#### INSTRUCTIONS FOR THE TASK:
For this listing, the lines between the one holding "números de ID de ranura" and the one holding "VQEs: writing tips", inclusive, must be set down exactly.

#### ENTRIES SHOWN:
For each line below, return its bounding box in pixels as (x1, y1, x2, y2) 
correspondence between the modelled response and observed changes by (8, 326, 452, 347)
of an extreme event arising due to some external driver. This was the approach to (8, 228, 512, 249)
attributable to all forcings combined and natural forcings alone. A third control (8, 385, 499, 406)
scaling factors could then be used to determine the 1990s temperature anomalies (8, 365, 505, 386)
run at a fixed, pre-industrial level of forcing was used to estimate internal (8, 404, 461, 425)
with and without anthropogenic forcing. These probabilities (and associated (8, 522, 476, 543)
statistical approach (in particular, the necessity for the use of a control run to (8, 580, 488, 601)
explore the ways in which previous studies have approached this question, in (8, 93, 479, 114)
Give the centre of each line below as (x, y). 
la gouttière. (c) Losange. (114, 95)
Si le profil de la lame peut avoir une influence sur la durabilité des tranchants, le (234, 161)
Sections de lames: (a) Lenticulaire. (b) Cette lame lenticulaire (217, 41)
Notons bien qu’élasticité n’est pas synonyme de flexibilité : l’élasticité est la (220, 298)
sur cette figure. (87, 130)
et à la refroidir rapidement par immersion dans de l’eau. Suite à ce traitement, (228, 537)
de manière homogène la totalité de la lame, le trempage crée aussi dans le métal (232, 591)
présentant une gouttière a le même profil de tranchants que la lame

* * *

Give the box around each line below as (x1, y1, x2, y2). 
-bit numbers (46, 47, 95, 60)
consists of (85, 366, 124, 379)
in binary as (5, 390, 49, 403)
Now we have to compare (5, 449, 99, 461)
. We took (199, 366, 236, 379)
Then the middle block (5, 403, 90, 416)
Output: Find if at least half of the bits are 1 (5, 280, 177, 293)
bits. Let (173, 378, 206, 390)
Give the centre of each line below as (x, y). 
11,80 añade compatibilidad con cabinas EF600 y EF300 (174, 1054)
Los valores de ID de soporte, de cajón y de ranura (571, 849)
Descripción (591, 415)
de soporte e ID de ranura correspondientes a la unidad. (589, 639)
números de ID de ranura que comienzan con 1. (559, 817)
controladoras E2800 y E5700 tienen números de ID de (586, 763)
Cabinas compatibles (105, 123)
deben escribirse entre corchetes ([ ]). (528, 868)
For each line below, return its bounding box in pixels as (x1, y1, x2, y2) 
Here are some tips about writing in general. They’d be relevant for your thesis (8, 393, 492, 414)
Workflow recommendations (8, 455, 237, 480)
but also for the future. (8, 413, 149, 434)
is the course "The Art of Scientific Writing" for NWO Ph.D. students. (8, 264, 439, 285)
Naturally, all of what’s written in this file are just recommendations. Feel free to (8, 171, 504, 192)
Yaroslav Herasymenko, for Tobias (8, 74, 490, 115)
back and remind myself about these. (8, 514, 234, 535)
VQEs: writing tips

---

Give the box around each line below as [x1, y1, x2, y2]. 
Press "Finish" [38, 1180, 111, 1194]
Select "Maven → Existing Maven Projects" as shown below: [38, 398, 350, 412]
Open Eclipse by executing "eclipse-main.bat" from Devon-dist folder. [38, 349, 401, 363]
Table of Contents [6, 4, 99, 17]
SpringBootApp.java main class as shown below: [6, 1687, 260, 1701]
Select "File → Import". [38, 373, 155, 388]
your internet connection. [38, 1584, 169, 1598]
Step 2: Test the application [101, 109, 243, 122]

#### ANSWER TO THIS TASK:
números de ID de ranura que comienzan con 1. (559, 817)
controladoras E2800 y E5700 tienen números de ID de (586, 763)
Cabinas compatibles (105, 123)
deben escribirse entre corchetes ([ ]). (528, 868)
For each line below, return its bounding box in pixels as (x1, y1, x2, y2) 
Here are some tips about writing in general. They’d be relevant for your thesis (8, 393, 492, 414)
Workflow recommendations (8, 455, 237, 480)
but also for the future. (8, 413, 149, 434)
is the course "The Art of Scientific Writing" for NWO Ph.D. students. (8, 264, 439, 285)
Naturally, all of what’s written in this file are just recommendations. Feel free to (8, 171, 504, 192)
Yaroslav Herasymenko, for Tobias (8, 74, 490, 115)
back and remind myself about these. (8, 514, 234, 535)
VQEs: writing tips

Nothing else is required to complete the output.